Die bisherige Bürgermeisterin Dietlind Grabe-Bolz und Museumsdirektorin Dr. Katharina Weick-Joch waren sofort begeistert von der Idee, diese 20 Plakatfahnen im Alten Schloss, an den Wänden des Netanja-Saales, zu zeigen. Die Namensgebung erinnert an die frühe Partnerschaft zwischen Gießen und der israelischen Stadt Netanya. Die Gedenktafel zu Netanyas 75-jährigem Bestehen wurde aus dem Depot geholt und nun der Öffentlichkeit präsentiert. Der damalige Hauptansprechpartner auf israelischer Seite, Abraham Bar Menachem aus Wieseck, lächelt seit Jahren wie ein Bronzekopf vor dem Eingang der Halle.

Bei der gut besuchten Ausstellungseröffnung hielten auch Dow Aviv, Vorsitzender der Jüdischen Gemeinde Gießen, und Oberbürgermeister Frank Tilo Becher kurze Ansprachen. Für Aviv hatte der Gedenktag bereits am Morgen an der Theo-Koch-Schule in Grünberg begonnen. Sein Hauptanliegen: Wir leben hier und wollen mit allen friedlich zusammenleben. Sprechen Sie uns an, damit wir uns kennenlernen können. »Wir können das Gift des Rassismus nur gemeinsam bekämpfen.«

Oberbürgermeister Becher verwies auf die aktuelle Erfahrung, dass schwer fassbare Ereignisse wie die Corona-Pandemie Verschwörungstheorien und alte Mythen befeuern, die sich in rasender Geschwindigkeit durch die heutigen digitalen Medien verbreiten. Sein Plädoyer lautet: »Vorurteile lassen sich nur durch Wissen abbauen«, Wissen, das durch Lesen und Diskutieren erworben werden kann, was die aktuelle Ausstellung ermöglicht. Er verwies auch auf das Interview, das eine Gruppe der Ricarda-Huch-Schule mit dem Holocaust-Überlebenden Thomas Breuer geführt hat und das auf der Gießener Website abrufbar ist.

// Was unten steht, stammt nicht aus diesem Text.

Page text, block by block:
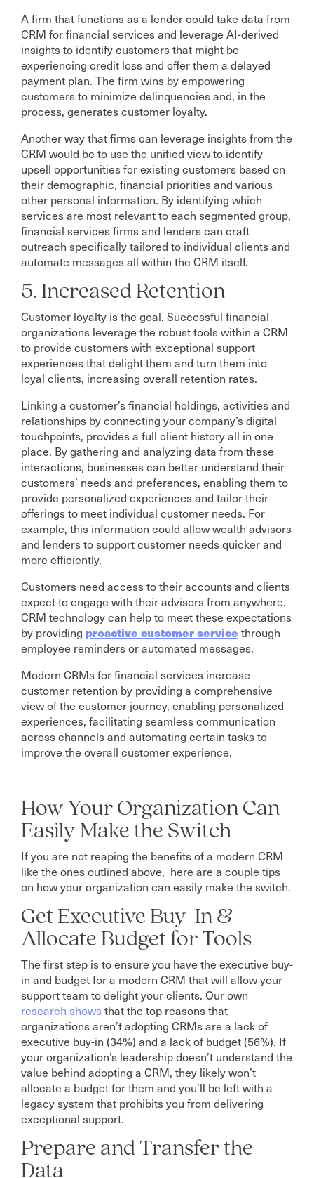
A firm that functions as a lender could take data from
CRM for financial services and leverage AI-derived
insights to identify customers that might be
experiencing credit loss and offer them a delayed
payment plan. The firm wins by empowering
customers to minimize delinquencies and, in the
process, generates customer loyalty.
Another way that firms can leverage insights from the
CRM would be to use the unified view to identify
upsell opportunities for existing customers based on
their demographic, financial priorities and various
other personal information. By identifying which
services are most relevant to each segmented group,
financial services firms and lenders can craft
outreach specifically tailored to individual clients and
automate messages all within the CRM itself.
5. Increased Retention
Customer loyalty is the goal. Successful financial
organizations leverage the robust tools within a CRM
to provide customers with exceptional support
experiences that delight them and turn them into
loyal clients, increasing overall retention rates.
Linking a customer’s financial holdings, activities and
relationships by connecting your company’s digital
touchpoints, provides a full client history all in one
place. By gathering and analyzing data from these
interactions, businesses can better understand their
customers’ needs and preferences, enabling them to
provide personalized experiences and tailor their
offerings to meet individual customer needs. For
example, this information could allow wealth advisors
and lenders to support customer needs quicker and
more efficiently.
Customers need access to their accounts and clients
expect to engage with their advisors from anywhere.
CRM technology can help to meet these expectations
by providing proactive customer service through
employee reminders or automated messages.
Modern CRMs for financial services increase
customer retention by providing a comprehensive
view of the customer journey, enabling personalized
experiences, facilitating seamless communication
across channels and automating certain tasks to
improve the overall customer experience.
How Your Organization Can
Easily Make the Switch
If you are not reaping the benefits of a modern CRM
like the ones outlined above, here are a couple tips
on how your organization can easily make the switch.
Get Executive Buy-In &
Allocate Budget for Tools
The first step is to ensure you have the executive buy-
in and budget for a modern CRM that will allow your
support team to delight your clients. Our own
research showsthat the top reasons that
organizations aren’t adopting CRMs are a lack of
executive buy-in (34%) and a lack of budget (56%). If
your organization’s leadership doesn’t understand the
value behind adopting a CRM, they likely won’t
allocate a budget for them and you’ll be left with a
legacy system that prohibits you from delivering
exceptional support.
Prepare and Transfer the
Data

Inhaltlich und medial richtet sich die Ausstellung vor allem an Schulen, denn mit QR-Codes lassen sich Informationen vertiefen, die Bilder auf dem Handy oder Tablet werden zu Filmen und man kann Gesprächen lauschen. Anmeldungen erfolgen per E-Mail an [email protected].

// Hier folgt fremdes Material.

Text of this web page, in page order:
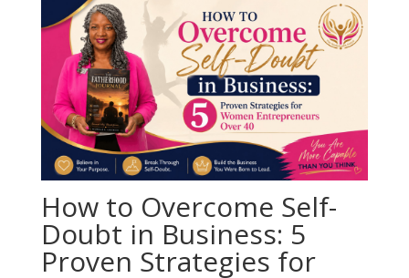
How to Overcome Self-
Doubt in Business: 5
Proven Strategies for

Die Plakate stellen vor allem junge Juden in Deutschland vor. Altersmäßig bilden Rabbiner Walter Homolka und Charlotte Knobloch, Vorsitzende der Jüdischen Gemeinde in München und Oberbayern, eine Ausnahme. TV-Gesichter sind dabei wie der Schauspieler und Moderator Daniel Donskoy und die Schauspielerin Susan Sideropoulos. Die meisten von ihnen – ein Restaurantbesitzer, ein Rapper, zwei Studenten und andere – leben in Berlin.

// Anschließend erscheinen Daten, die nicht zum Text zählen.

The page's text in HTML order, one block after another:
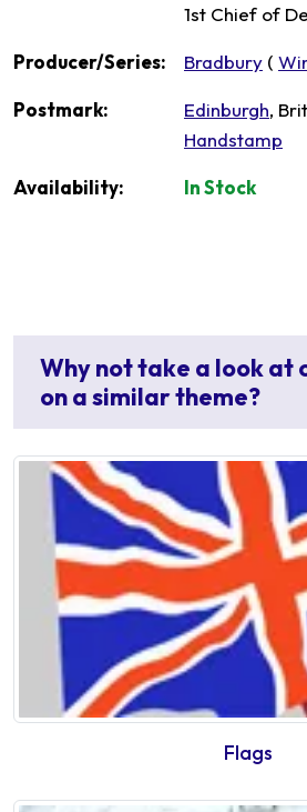
1st Chief of
Producer/Series: Bradbury (
Postmark: Edinburgh,
Handstamp
Availability: In Stock
Why not take a look at
on a similar theme?
Flags

Dazwischen stehen einzelne Plakatfahnen mit historischen Informationen, die auf die Anfänge jüdischen Lebens seit 321 n. Chr., auf die gesellschaftlichen Veränderungen im 19. Jahrhundert und die Shoah verweisen. Neben den historischen Berühmtheiten (Heinrich Heine, Rosa Luxemburg, Albert Einstein, Hannah Arendt) lassen sich problemlos weitere aufzählen, doch sollte der Fokus auf der Gegenwart liegen. Vor allem gibt es Tipps und Hilfestellungen für die drängende Frage »Was kann ich gegen Rassismus und Antisemitismus tun?«. Die Themen können auf der Website der Stiftung Zeitbild näher eingesehen werden, wo auch ein Begleitheft zur Ausstellung als pdf zum Download bereitsteht (zeitbild-stiftung.de unter Projekte).

Waltraud Burger hofft noch immer auf die Erlaubnis des Verlags, damit die anschließend aufgezeichnete Lesung der Erinnerungen Max Mannheimers in der Pankratiuskirche auch auf der Website der Volkshochschule bzw. des Museums Gießen eingestellt werden kann. Denn viele Menschen haben in der aktuellen Corona-Situation den Besuch einer öffentlichen Veranstaltung gescheut.